The Texas Department of Housing and Community Affairs (TDHCA) has released additional down payment assistance in conjunction with Mortgage Revenue Bond (MRB) Program 70.
Program highlights include:
• Approximately $14 million in non-targeted funds available
• Fixed Rate of 5.75%
• Down payment grant of up to 4% of first lien amount
• 580 minimum FICO score
• Dallas Income limits: (1 - 2 persons - $67,600); (3-4 persons - $77,740)
• Ft. Worth Income limits: (1 - 2 persons - $66,000); (3-4 persons - $75,900)
• Max. sales price - $258,690
• Home buyer education course required*
For more information about the TDHCA 70 program, please contact Nick Windham: (682) 365-6365 or nickw@vipmtg.com
This is being provided for informational purposes only and is not an offer of credit. *Additional requirements apply. Not all borrowers will qualify. V.I.P. Mortgage, 789 Lonesome Dove Tr, Hurst, TX 76054. Loan Officer License #84048
The Texas Department of Housing and Community Affairs (TDHCA) has released additional down payment assistance in conjunction with Mortgage Revenue Bond (MRB) Program 70.
Program highlights include:
• Approximately $14 million in non-targeted funds available
• Fixed Rate of 5.75%
• Down payment grant of up to 4% of first lien amount
• 580 minimum FICO score
• Dallas Income limits: (1 - 2 persons - $67,600); (3-4 persons - $77,740)
• Ft. Worth Income limits: (1 - 2 persons - $66,000); (3-4 persons - $75,900)
• Max. sales price - $258,690
• Home buyer education course required*
For more information about the TDHCA 70 program, please contact Nick Windham: (682) 365-6365 or nickw@vipmtg.com
This is being provided for informational purposes only and is not an offer of credit. *Additional requirements apply. Not all borrowers will qualify. V.I.P. Mortgage, 789 Lonesome Dove Tr, Hurst, TX 76054. Loan Officer License #84048
Thursday, December 31, 2009
How to Buy a Home
Find a Great Real Estate Agent: A great Real Estate Agent is priceless because they'll help you find you the best deal on the home meeting your criteria faster. They'll negotiate on your behalf, handle all the paperwork properly for you, and coordinate a smooth closing. Make sure you pick a good REALTOR that you feel communicates well, has a good personality, and that you can trust is looking out for your best interest rather than just trying to make a sale.
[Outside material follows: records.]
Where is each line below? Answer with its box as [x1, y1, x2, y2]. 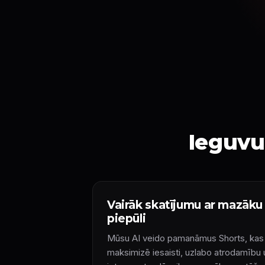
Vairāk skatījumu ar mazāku [107, 198, 263, 212]
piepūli [107, 212, 146, 225]
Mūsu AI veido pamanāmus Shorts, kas [107, 232, 264, 244]
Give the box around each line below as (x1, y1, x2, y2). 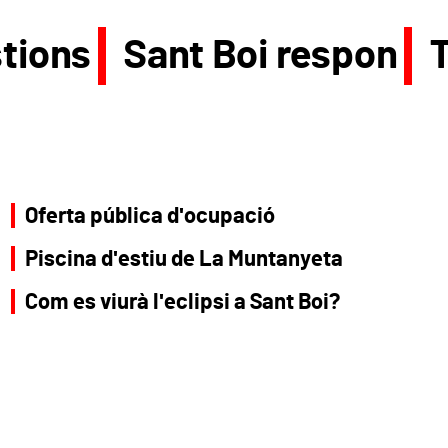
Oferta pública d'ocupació (25, 204, 276, 227)
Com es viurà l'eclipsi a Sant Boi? (25, 290, 341, 313)
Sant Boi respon (123, 35, 398, 76)
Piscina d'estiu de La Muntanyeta (25, 247, 344, 270)
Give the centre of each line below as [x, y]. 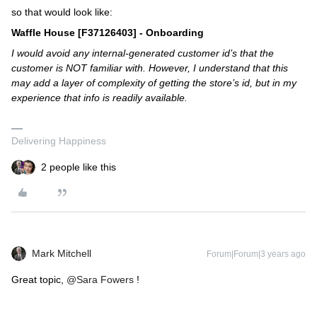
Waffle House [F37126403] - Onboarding [108, 33]
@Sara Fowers [100, 279]
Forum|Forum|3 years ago [256, 254]
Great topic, [39, 279]
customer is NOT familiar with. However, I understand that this [150, 68]
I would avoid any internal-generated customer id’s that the [143, 53]
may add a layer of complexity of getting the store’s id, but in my [154, 83]
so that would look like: [62, 12]

Brandi Windham is among the best Texas Realtors. You can reach her at (817) 319-8290 or brandi@brandiwindham.com. Check out her website at www.mywindhamrealestate.com
Find the Home You Want: This sounds easy but it's very hard to find the perfect home for the perfect price. A great real estate agent that knows the markets and how to negotiate will be a huge help. They can also provide you with customized searches for homes meeting your exact criteria. They can set up auto email alerts to alert you as soon as a home is listed or reduced in price that meets your criteria. These are just a few of the advanced tools and priceless insights a great REALTOR. Think about important things like location (general and specific), school district (Exemplary is the best), property taxes (they don't go away even if you pay the home off), etc...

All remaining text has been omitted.